A navigation and selection tool for SPECT acquisition based on optical imaging was developed to increase count yield from specific organs and tissues of interest. The results reported here show that targeting in three dimensions is important, because it improves count yield and contrast-to-noise trade-off.

When a large FOV is required, such as in total-body scanning, the level of targeting may become low. This results in reduced sensitivity as the total scan time is distributed over a large number of CFOV positions. Previously we and others have shown that in such situations the count rate can still be high enough to obtain excellent images [14] even for gated total-body SPECT or for studies which employ low doses [3]. Furthermore, although the overall sensitivity in total body scanning may then become similar to non-focused geometries, the combination of focusing and moving the bed in three dimensions effectively translates the axis of rotation and may therefore have the advantage of acquiring more angle information compared to detectors rotating around one longitudinal axis. In the recently launched U-SPECT-II/CT and VECTor/CT (a combined SPECT/PET/CT device with sub-millimetre resolution [25, 26]), FOV selection can alternatively be performed based on X-ray planar images, with or without the option of registering projections of an atlas to them. It should, however, be noted that these devices are also equipped with webcams for, for example, FOV selection.

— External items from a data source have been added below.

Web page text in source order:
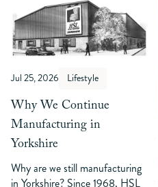
Jul 25, 2026 Lifestyle
Why We Continue
Manufacturing in
Yorkshire
Why are we still manufacturing
in Yorkshire? Since 1968, HSL
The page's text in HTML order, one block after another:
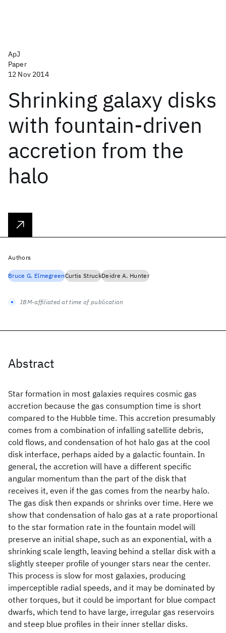
ApJ
Paper
12 Nov 2014
Shrinking galaxy disks
with fountain-driven
accretion from the
halo
Abstract
Star formation in most galaxies requires cosmic gas
accretion because the gas consumption time is short
compared to the Hubble time. This accretion presumably
comes from a combination of infalling satellite debris,
cold flows, and condensation of hot halo gas at the cool
disk interface, perhaps aided by a galactic fountain. In
general, the accretion will have a different specific
angular momentum than the part of the disk that
receives it, even if the gas comes from the nearby halo.
The gas disk then expands or shrinks over time. Here we
show that condensation of halo gas at a rate proportional
to the star formation rate in the fountain model will
preserve an initial shape, such as an exponential, with a
shrinking scale length, leaving behind a stellar disk with a
slightly steeper profile of younger stars near the center.
This process is slow for most galaxies, producing
imperceptible radial speeds, and it may be dominated by
other torques, but it could be important for blue compact
dwarfs, which tend to have large, irregular gas reservoirs
and steep blue profiles in their inner stellar disks.
Authors
Bruce G. ElmegreenCurtis StruckDeidre A. Hunter
IBM-affiliated at time of publication
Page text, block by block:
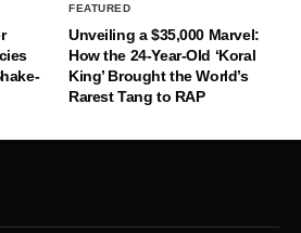
FEATURED
Unveiling a $35,000 Marvel:
How the 24-Year-Old ‘Koral
King’ Brought the World’s
Rarest Tang to RAP
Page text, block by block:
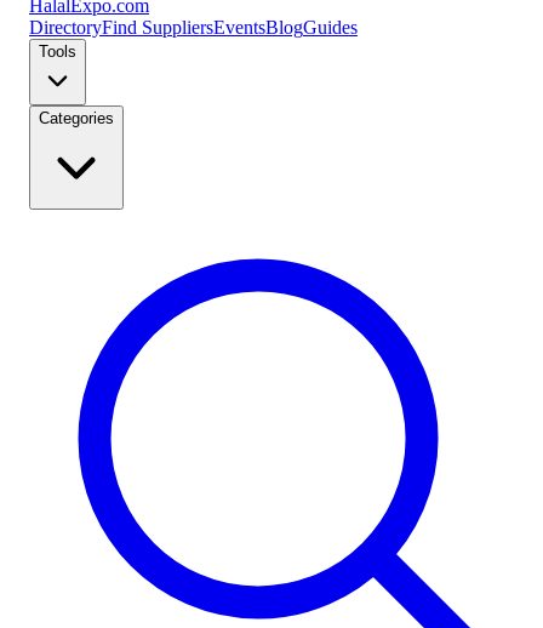
Halal Expo.com
DirectoryFind SuppliersEventsBlogGuides
Tools
Categories
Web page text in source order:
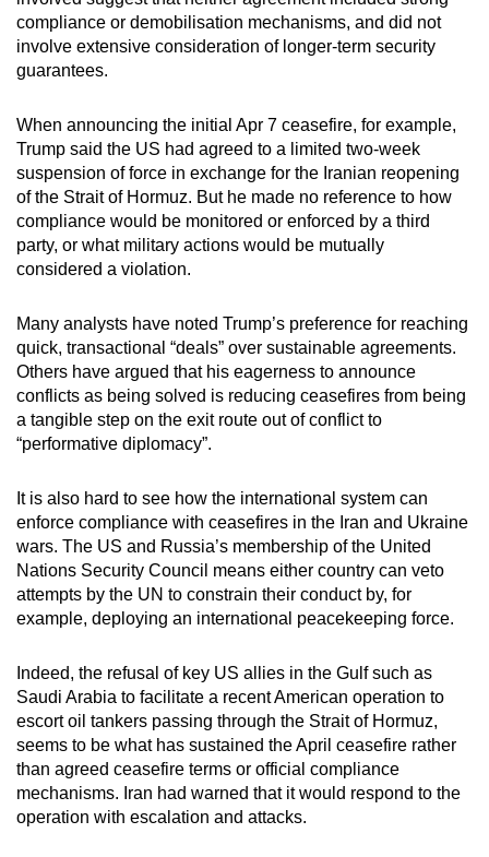
compliance or demobilisation mechanisms, and did not
involve extensive consideration of longer-term security
guarantees.
When announcing the initial Apr 7 ceasefire, for example,
Trump said the US had agreed to a limited two-week
suspension of force in exchange for the Iranian reopening
of the Strait of Hormuz. But he made no reference to how
compliance would be monitored or enforced by a third
party, or what military actions would be mutually
considered a violation.
Many analysts have noted Trump’s preference for reaching
quick, transactional “deals” over sustainable agreements.
Others have argued that his eagerness to announce
conflicts as being solved is reducing ceasefires from being
a tangible step on the exit route out of conflict to
“performative diplomacy”.
It is also hard to see how the international system can
enforce compliance with ceasefires in the Iran and Ukraine
wars. The US and Russia’s membership of the United
Nations Security Council means either country can veto
attempts by the UN to constrain their conduct by, for
example, deploying an international peacekeeping force.
Indeed, the refusal of key US allies in the Gulf such as
Saudi Arabia to facilitate a recent American operation to
escort oil tankers passing through the Strait of Hormuz,
seems to be what has sustained the April ceasefire rather
than agreed ceasefire terms or official compliance
mechanisms. Iran had warned that it would respond to the
operation with escalation and attacks.
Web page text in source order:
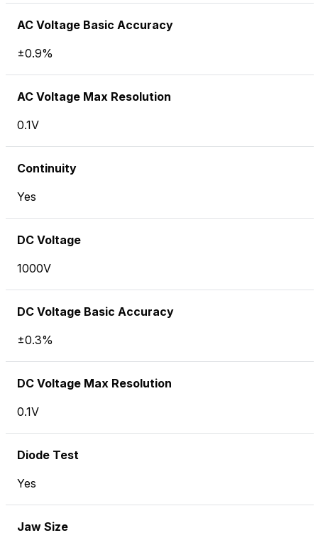
AC Voltage Basic Accuracy
±0.9%
AC Voltage Max Resolution
0.1V
Continuity
Yes
DC Voltage
1000V
DC Voltage Basic Accuracy
±0.3%
DC Voltage Max Resolution
0.1V
Diode Test
Yes
Jaw Size
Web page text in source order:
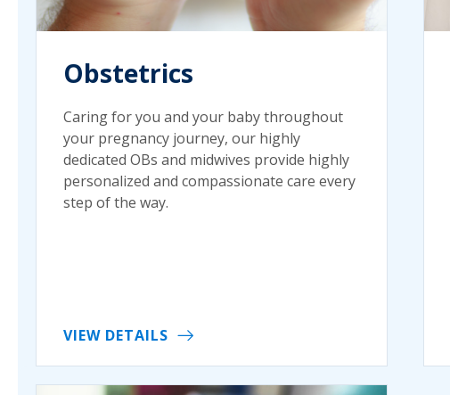
Obstetrics
Caring for you and your baby throughout
your pregnancy journey, our highly
dedicated OBs and midwives provide highly
personalized and compassionate care every
step of the way.
VIEW DETAILS
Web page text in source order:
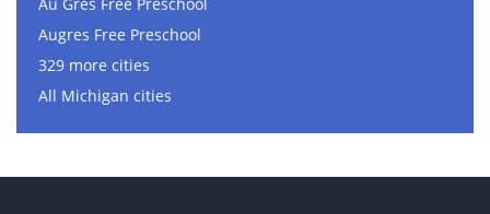
Augres Free Preschool
329 more cities
All Michigan cities
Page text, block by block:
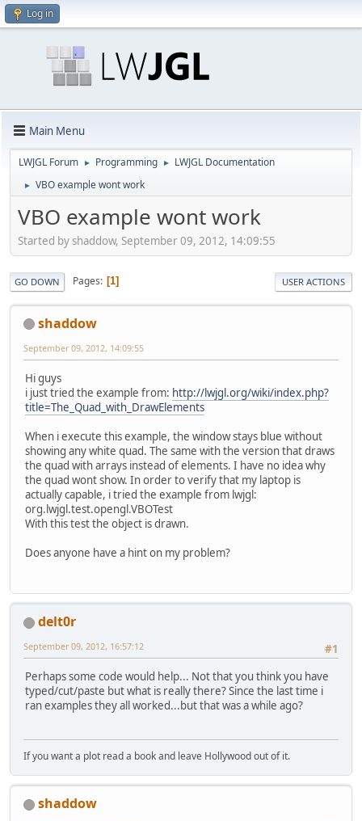
Log in
Main Menu
LWJGL Forum ► Programming ► LWJGL Documentation
► VBO example wont work
VBO example wont work
Started by shaddow, September 09, 2012, 14:09:55
GO DOWN Pages 1 USER ACTIONS
shaddow
September 09, 2012, 14:09:55
Hi guys
i just tried the example from: http://lwjgl.org/wiki/index.php?
title=The_Quad_with_DrawElements
When i execute this example, the window stays blue without
showing any white quad. The same with the version that draws
the quad with arrays instead of elements. I have no idea why
the quad wont show. In order to verify that my laptop is
actually capable, i tried the example from lwjgl:
org.lwjgl.test.opengl.VBOTest
With this test the object is drawn.
Does anyone have a hint on my problem?
delt0r
#1
September 09, 2012, 16:57:12
Perhaps some code would help... Not that you think you have
typed/cut/paste but what is really there? Since the last time i
ran examples they all worked...but that was a while ago?
If you want a plot read a book and leave Hollywood out of it.
shaddow
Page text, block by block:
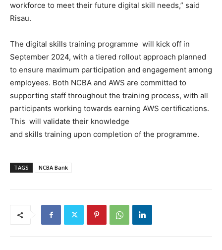
workforce to meet their future digital skill needs,” said
Risau.
The digital skills training programme will kick off in
September 2024, with a tiered rollout approach planned
to ensure maximum participation and engagement among
employees. Both NCBA and AWS are committed to
supporting staff throughout the training process, with all
participants working towards earning AWS certifications.
This will validate their knowledge
and skills training upon completion of the programme.
TAGS NCBA Bank
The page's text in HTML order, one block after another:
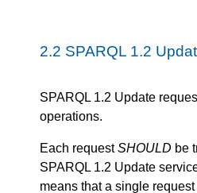
2.2 SPARQL 1.2
SPARQL 1.2 Update
operations.
Each requestSHOULD be
SPARQL 1.2 Update
means that a single
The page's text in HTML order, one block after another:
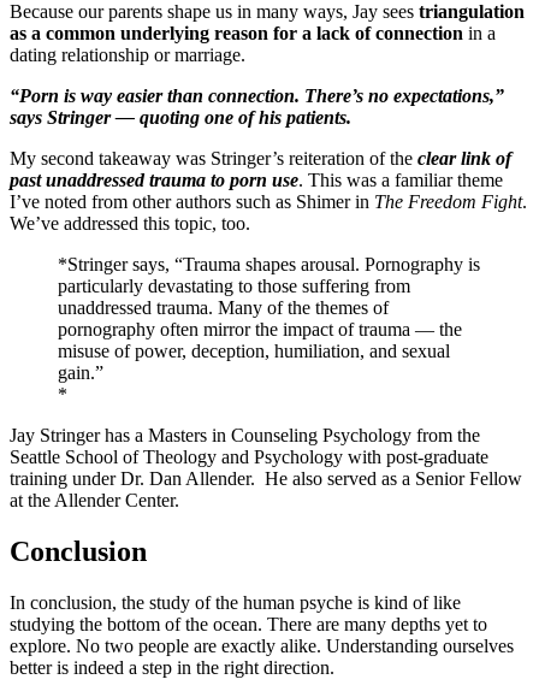
Because our parents shape us in many ways, Jay sees triangulation
as a common underlying reason for a lack of connection in a
dating relationship or marriage.
“Porn is way easier than connection. There’s no expectations,”
says Stringer — quoting one of his patients.
My second takeaway was Stringer’s reiteration of the clear link of
past unaddressed trauma to porn use. This was a familiar theme
I’ve noted from other authors such as Shimer in The Freedom Fight.
We’ve addressed this topic, too.
*Stringer says, “Trauma shapes arousal. Pornography is
particularly devastating to those suffering from
unaddressed trauma. Many of the themes of
pornography often mirror the impact of trauma — the
misuse of power, deception, humiliation, and sexual
gain.”
*
Jay Stringer has a Masters in Counseling Psychology from the
Seattle School of Theology and Psychology with post-graduate
training under Dr. Dan Allender. He also served as a Senior Fellow
at the Allender Center.
Conclusion
In conclusion, the study of the human psyche is kind of like
studying the bottom of the ocean. There are many depths yet to
explore. No two people are exactly alike. Understanding ourselves
better is indeed a step in the right direction.
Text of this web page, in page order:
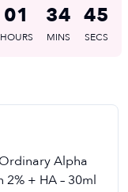
01
HOURS
34
MINS
45
SECS
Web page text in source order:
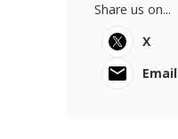
Share us on...
X
Email
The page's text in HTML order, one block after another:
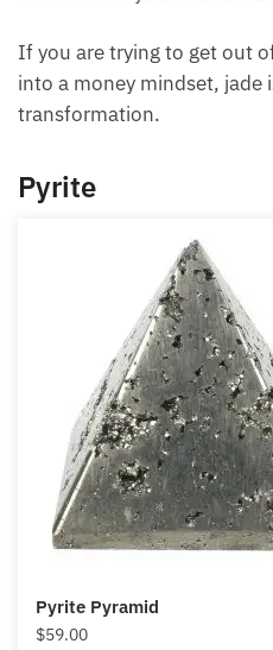
As one of the crystals for
known as a stone of
has been used since the
thoughts.
If you are trying to get out
and into a money mindset,
with this transformation.
Pyrite

Using optical cameras with the option of registering projections of an atlas to the optical images is a cost-effective method and has many advantages over scan planning using an additional CT scan. First, the limited tissue contrast in a CT scan may hamper accurate localization for many organs, whereas our atlas images are already presegmented. Furthermore, X-ray imaging exposes the animal to an extra radiation dose [2729]. Another advantage of recording optical images is that, after correcting for differences in positioning and distortion of the lens, they can be related directly to images obtained using other optical modalities such as bioluminescence or fluorescence. Additional CT scans or scans from other anatomic modalities can be useful in particular for the localization of activity in unknown internal structures such as a tumour.

In this study we used a basic atlas containing brain, heart, lungs, liver, spleen and kidneys, based on a mouse MRI scan. In practice, the localization of the organs worked well in most scans, especially since the posture of the animal was chosen to be close to that of the mouse in the MRI scan. More extensive in vivo position verification may be an interesting subject for future studies. In addition, atlases and anatomical images based on MRI or other modalities are being created, in which the animals can be placed in many different postures. Furthermore, other atlases of mice and rats are available [3035]. Even when using accurate atlases, small localization errors may remain as a result of individual differences or pathologies. An atlas that can be automatically deformed to match the optical image, based on thin-plate spline deformations, is currently being investigated [36, 37].

Conclusion

Focused multi-pinhole geometries combined with an XYZ translation stage give the opportunity to acquire a high number of counts from the organ of interest. As a result, much smaller pinholes can be used to obtain ultra-high-resolution SPECT images or images with reduced noise. The results of the present study show that count yield increases dramatically when targeting is applied, which results in new opportunities for fast dynamic imaging of tumours or organs. This new method could also be applied to increasing throughput or to reducing radiation doses. We have developed a fast and user-friendly tool for estimating organ positions based on optical images and optional atlases. This tool allows maximal benefit to be obtained from the unique advantages of SPECT with focused multi-pinhole collimators.